Your assignment: Nothing but the lines from the one with "details (such as" through the final line of the entries should appear in the answer, copied exactly and without pictures.

____ Records supplied

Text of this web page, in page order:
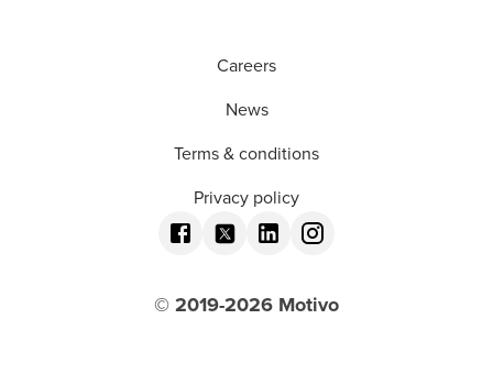
Careers
News
Terms & conditions
Privacy policy
© 2019-2026 Motivo
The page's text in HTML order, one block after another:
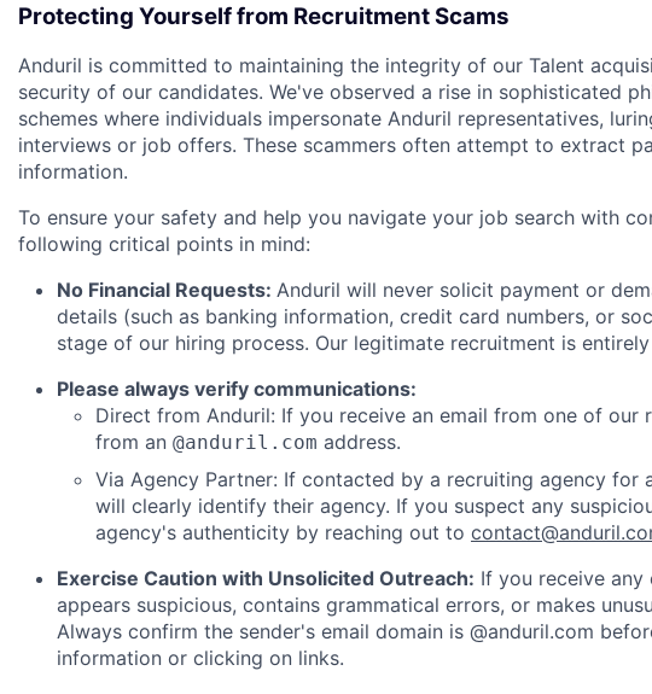
Protecting Yourself from Recruitment Scams
Anduril is committed to maintaining the integrity of our Talent
security of our candidates. We've observed a rise in sophisticated
schemes where individuals impersonate Anduril representatives,
interviews or job offers. These scammers often attempt to extract
information.
To ensure your safety and help you navigate your job search with
following critical points in mind:
No Financial Requests: Anduril will never solicit payment or
details (such as banking information, credit card numbers, or
stage of our hiring process. Our legitimate recruitment is
Please always verify communications:
Direct from Anduril: If you receive an email from one of our
from an @anduril.com address.
Via Agency Partner: If contacted by a recruiting agency for
will clearly identify their agency. If you suspect any
agency's authenticity by reaching out to
Exercise Caution with Unsolicited Outreach: If you receive
appears suspicious, contains grammatical errors, or makes
Always confirm the sender's email domain is @anduril.com
information or clicking on links.
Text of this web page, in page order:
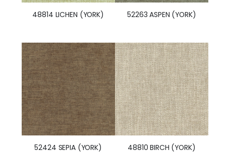
48814 LICHEN (YORK) 52263 ASPEN (YORK)
52424 SEPIA (YORK) 48810 BIRCH (YORK)

________

Solution to this problem:
details (such as banking information, credit card numbers, or
stage of our hiring process. Our legitimate recruitment is
Please always verify communications:
Direct from Anduril: If you receive an email from one of our
from an @anduril.com address.
Via Agency Partner: If contacted by a recruiting agency for
will clearly identify their agency. If you suspect any
agency's authenticity by reaching out to
Exercise Caution with Unsolicited Outreach: If you receive
appears suspicious, contains grammatical errors, or makes
Always confirm the sender's email domain is @anduril.com
information or clicking on links.
Text of this web page, in page order:
48814 LICHEN (YORK) 52263 ASPEN (YORK)
52424 SEPIA (YORK) 48810 BIRCH (YORK)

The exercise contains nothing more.